▶ [Problem details] Could you please transcribe the data exactly, without the pictures?

▶ [Provided data]
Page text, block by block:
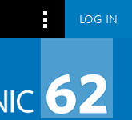
LOG IN
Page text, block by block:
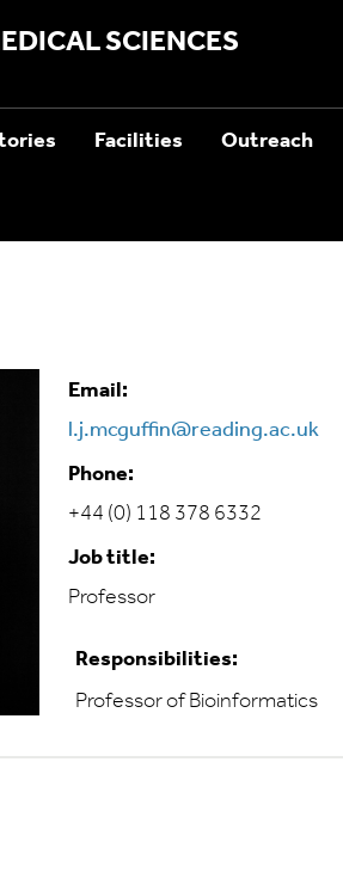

▶ [Answer to the problem]
Page text, block by block:
LOG IN
Page text, block by block:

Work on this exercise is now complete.